- Opening Delimiter -

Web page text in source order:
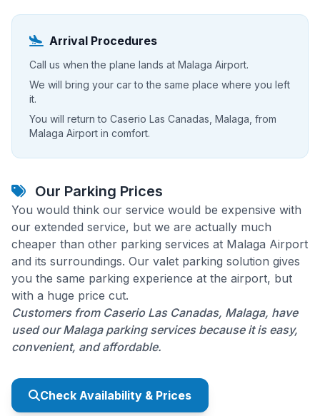
Arrival Procedures
Call us when the plane lands at Malaga Airport.
We will bring your car to the same place where you left
it.
You will return to Caserio Las Canadas, Malaga, from
Malaga Airport in comfort.
Our Parking Prices
You would think our service would be expensive with
our extended service, but we are actually much
cheaper than other parking services at Malaga Airport
and its surroundings. Our valet parking solution gives
you the same parking experience at the airport, but
with a huge price cut.
Customers from Caserio Las Canadas, Malaga, have
used our Malaga parking services because it is easy,
convenient, and affordable.
Check Availability & Prices
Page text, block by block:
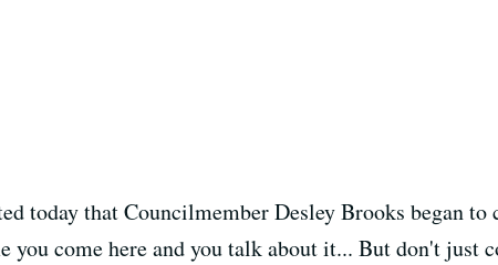
today that Councilmember Desley Brooks began
you come here and you talk about it... But don't just
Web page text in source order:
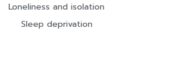
Loneliness and isolation
Sleep deprivation
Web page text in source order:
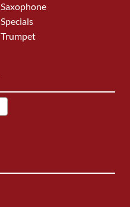
Saxophone
Specials
Trumpet
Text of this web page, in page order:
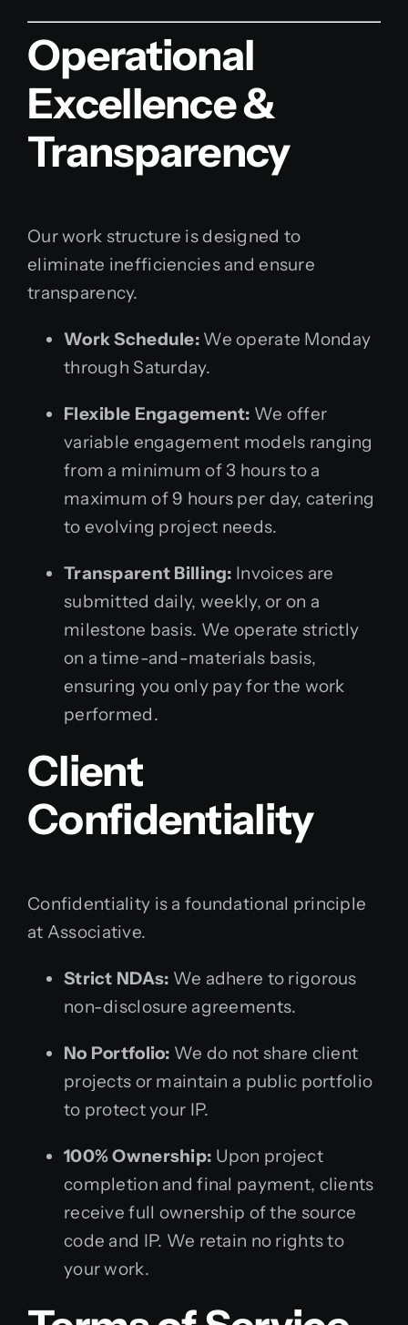
Operational
Excellence &
Transparency
Our work structure is designed to
eliminate inefficiencies and ensure
transparency.
Work Schedule: We operate Monday
through Saturday.
Flexible Engagement: We offer
variable engagement models ranging
from a minimum of 3 hours to a
maximum of 9 hours per day, catering
to evolving project needs.
Transparent Billing: Invoices are
submitted daily, weekly, or on a
milestone basis. We operate strictly
on a time-and-materials basis,
ensuring you only pay for the work
performed.
Client
Confidentiality
Confidentiality is a foundational principle
at Associative.
Strict NDAs: We adhere to rigorous
non-disclosure agreements.
No Portfolio: We do not share client
projects or maintain a public portfolio
to protect your IP.
100% Ownership: Upon project
completion and final payment, clients
receive full ownership of the source
code and IP. We retain no rights to
your work.
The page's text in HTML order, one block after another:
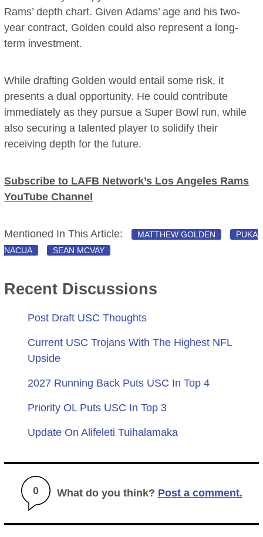
Rams’ depth chart. Given Adams’ age and his two-
year contract, Golden could also represent a long-
term investment.
While drafting Golden would entail some risk, it
presents a dual opportunity. He could contribute
immediately as they pursue a Super Bowl run, while
also securing a talented player to solidify their
receiving depth for the future.
Subscribe to LAFB Network’s Los Angeles Rams
YouTube Channel
Mentioned In This Article: MATTHEW GOLDEN
PUKA
NACUA
SEAN MCVAY
Recent Discussions
Post Draft USC Thoughts
Current USC Trojans With The Highest NFL
Upside
2027 Running Back Puts USC In Top 4
Priority OL Puts USC In Top 3
Update On Alifeleti Tuihalamaka
0 What do you think? Post a comment.
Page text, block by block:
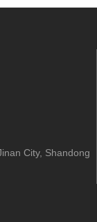
City, Shandong
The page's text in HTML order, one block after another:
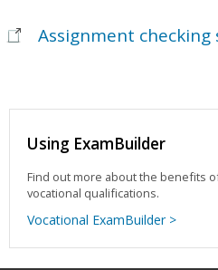
Assignment checking
Using ExamBuilder
Find out more about the benefits
vocational qualifications.
Vocational ExamBuilder >
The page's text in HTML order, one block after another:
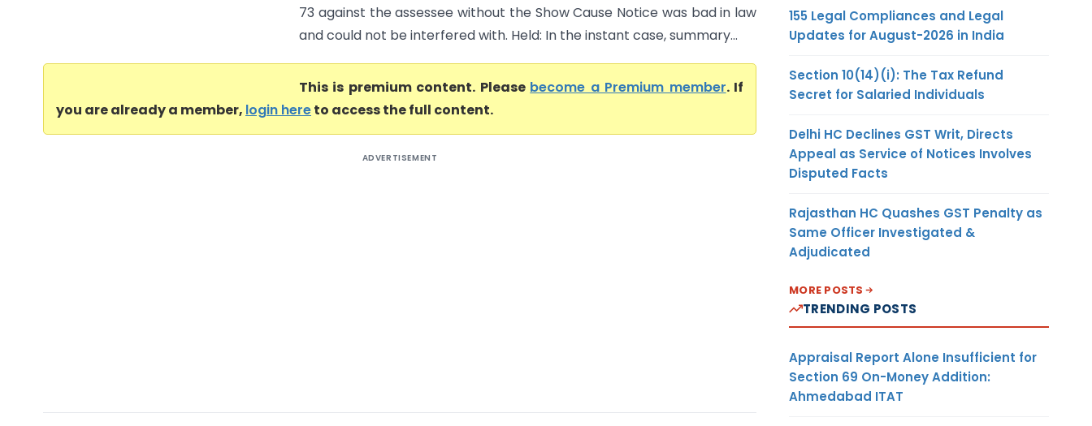
73 against the assessee without the Show Cause Notice was bad in law
and could not be interfered with. Held: In the instant case, summary...
This is premium content. Please become a Premium member. If
you are already a member, login hereto access the full content.
ADVERTISEMENT
155 Legal Compliances and Legal
Updates for August-2026 in India
Section 10(14)(i): The Tax Refund
Secret for Salaried Individuals
Delhi HC Declines GST Writ, Directs
Appeal as Service of Notices Involves
Disputed Facts
Rajasthan HC Quashes GST Penalty as
Same Officer Investigated &
Adjudicated
MORE POSTS
TRENDING POSTS
Appraisal Report Alone Insufficient for
Section 69 On-Money Addition:
Ahmedabad ITAT
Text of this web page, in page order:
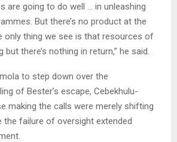
are going to do well … in unleashing
But there’s no product at the
only thing we see is that resources of
there’s nothing in return,” he said.
to step down over the
of Bester’s escape, Cebekhulu-
making the calls were merely shifting
the failure of oversight extended
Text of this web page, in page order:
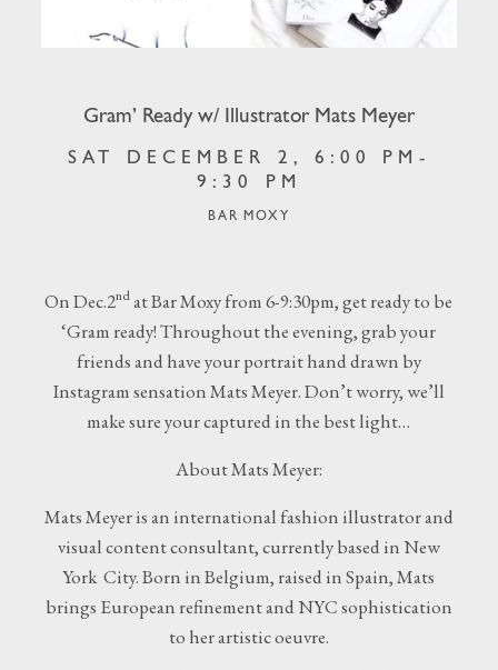
Gram’ Ready w/ Illustrator Mats Meyer
SAT DECEMBER 2, 6:00 PM-
9:30 PM
BAR MOXY
On Dec.2ndat Bar Moxy from 6-9:30pm, get ready to be
‘Gram ready! Throughout the evening, grab your
friends and have your portrait hand drawn by
Instagram sensation Mats Meyer. Don’t worry, we’ll
make sure your captured in the best light…
About Mats Meyer:
Mats Meyer is an international fashion illustrator and
visual content consultant, currently based in New
York City. Born in Belgium, raised in Spain, Mats
brings European refinement and NYC sophistication
to her artistic oeuvre.
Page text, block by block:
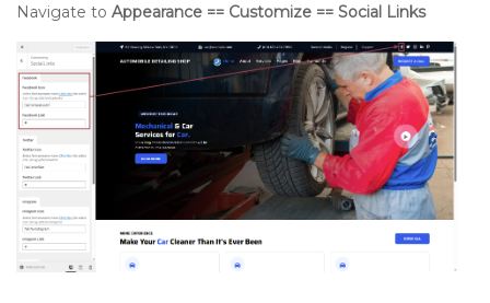
Navigate to Appearance == Customize == Social Links
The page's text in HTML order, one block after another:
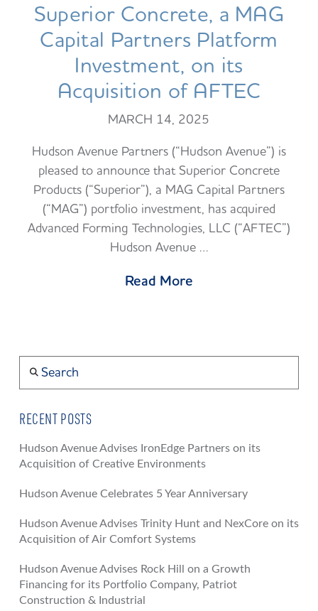
Superior Concrete, a MAG
Capital Partners Platform
Investment, on its
Acquisition of AFTEC
MARCH 14, 2025
Hudson Avenue Partners (“Hudson Avenue”) is
pleased to announce that Superior Concrete
Products (“Superior”), a MAG Capital Partners
(“MAG”) portfolio investment, has acquired
Advanced Forming Technologies, LLC (“AFTEC”)
Hudson Avenue …
Read More
RECENT POSTS
Hudson Avenue Advises IronEdge Partners on its
Acquisition of Creative Environments
Hudson Avenue Celebrates 5 Year Anniversary
Hudson Avenue Advises Trinity Hunt and NexCore on its
Acquisition of Air Comfort Systems
Hudson Avenue Advises Rock Hill on a Growth
Financing for its Portfolio Company, Patriot
Construction & Industrial
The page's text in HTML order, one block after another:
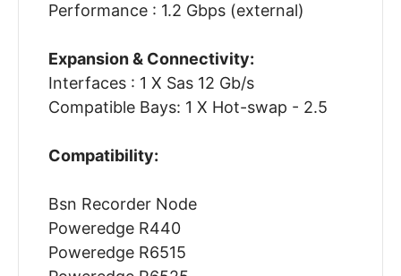
Performance : 1.2 Gbps (external)
Expansion & Connectivity:
Interfaces : 1 X Sas 12 Gb/s
Compatible Bays: 1 X Hot-swap - 2.5
Compatibility:
Bsn Recorder Node
Poweredge R440
Poweredge R6515
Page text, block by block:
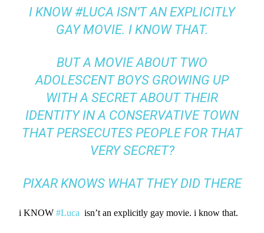
I KNOW #LUCA ISN’T AN EXPLICITLY
GAY MOVIE. I KNOW THAT.
BUT A MOVIE ABOUT TWO
ADOLESCENT BOYS GROWING UP
WITH A SECRET ABOUT THEIR
IDENTITY IN A CONSERVATIVE TOWN
THAT PERSECUTES PEOPLE FOR THAT
VERY SECRET?
PIXAR KNOWS WHAT THEY DID THERE
i KNOW#Luca isn’t an explicitly gay movie. i know that.
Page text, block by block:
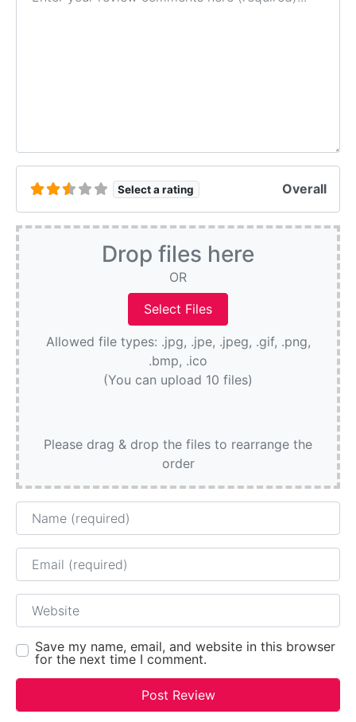
Select a rating Overall
Drop files here
OR
Allowed file types: .jpg, .jpe, .jpeg, .gif, .png,
.bmp, .ico
(You can upload 10 files)
Please drag & drop the files to rearrange the
order
Name
Email
Website
Save my name, email, and website in this browser
for the next time I comment.
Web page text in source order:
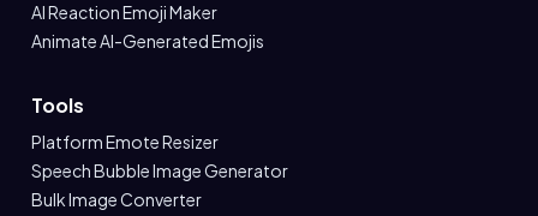
AI Reaction Emoji Maker
Animate AI-Generated Emojis
Tools
Platform Emote Resizer
Speech Bubble Image Generator
Bulk Image Converter
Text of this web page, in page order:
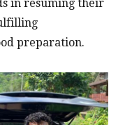
in resuming their
preparation.
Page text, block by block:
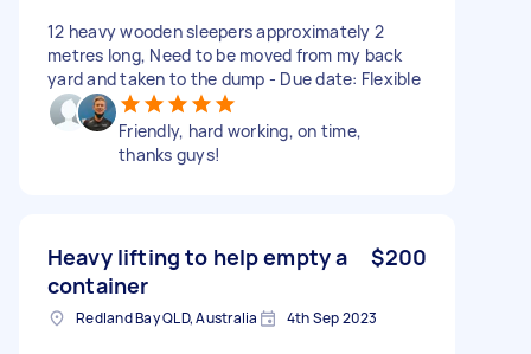
12 heavy wooden sleepers approximately 2
metres long, Need to be moved from my back
yard and taken to the dump - Due date: Flexible
Friendly, hard working, on time,
thanks guys!
Heavy lifting to help empty a
container
$200
Redland Bay QLD, Australia 4th Sep 2023
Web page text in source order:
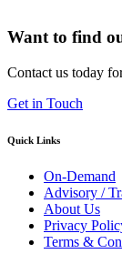
Want to find
Contact us today
Get in Touch
Quick Links
On-Demand
Advisory /
About Us
Privacy
Terms &
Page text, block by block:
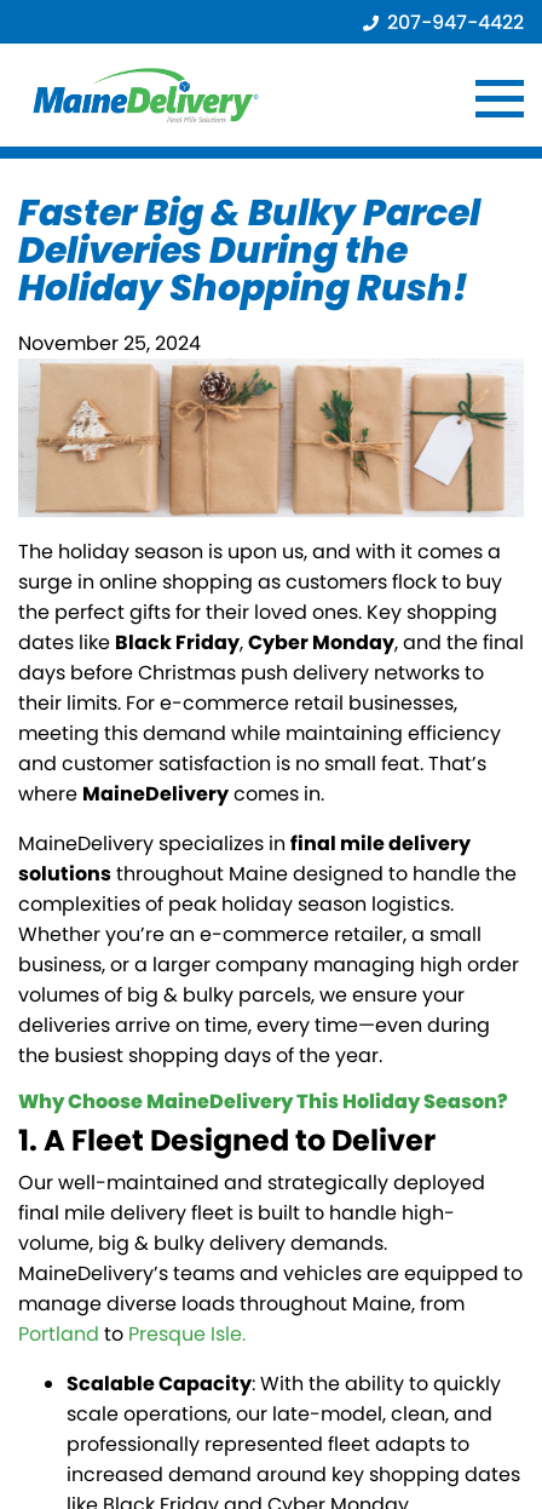
207-947-4422
Faster Big & Bulky Parcel
Deliveries During the
Holiday Shopping Rush!
November 25, 2024
The holiday season is upon us, and with it comes a
surge in online shopping as customers flock to buy
the perfect gifts for their loved ones. Key shopping
dates like Black Friday,Cyber Monday, and the final
days before Christmas push delivery networks to
their limits. For e-commerce retail businesses,
meeting this demand while maintaining efficiency
and customer satisfaction is no small feat. That’s
where MaineDeliverycomes in.
MaineDelivery specializes in final mile delivery
solutionsthroughout Maine designed to handle the
complexities of peak holiday season logistics.
Whether you’re an e-commerce retailer, a small
business, or a larger company managing high order
volumes of big & bulky parcels, we ensure your
deliveries arrive on time, every time—even during
the busiest shopping days of the year.
Why Choose MaineDelivery This Holiday Season?
1. A Fleet Designed to Deliver
Our well-maintained and strategically deployed
final mile delivery fleet is built to handle high-
volume, big & bulky delivery demands.
MaineDelivery’s teams and vehicles are equipped to
manage diverse loads throughout Maine, from
Portland to Presque Isle.
Scalable Capacity: With the ability to quickly
scale operations, our late-model, clean, and
professionally represented fleet adapts to
increased demand around key shopping dates

- Closing Delimiter -

» Problem
Beginning with the first entry above, reproduce every line verbatim until the line with "our extended service, but", which is included too; omit pictures.

» Answer
Web page text in source order:
Arrival Procedures
Call us when the plane lands at Malaga Airport.
We will bring your car to the same place where you left
it.
You will return to Caserio Las Canadas, Malaga, from
Malaga Airport in comfort.
Our Parking Prices
You would think our service would be expensive with
our extended service, but we are actually much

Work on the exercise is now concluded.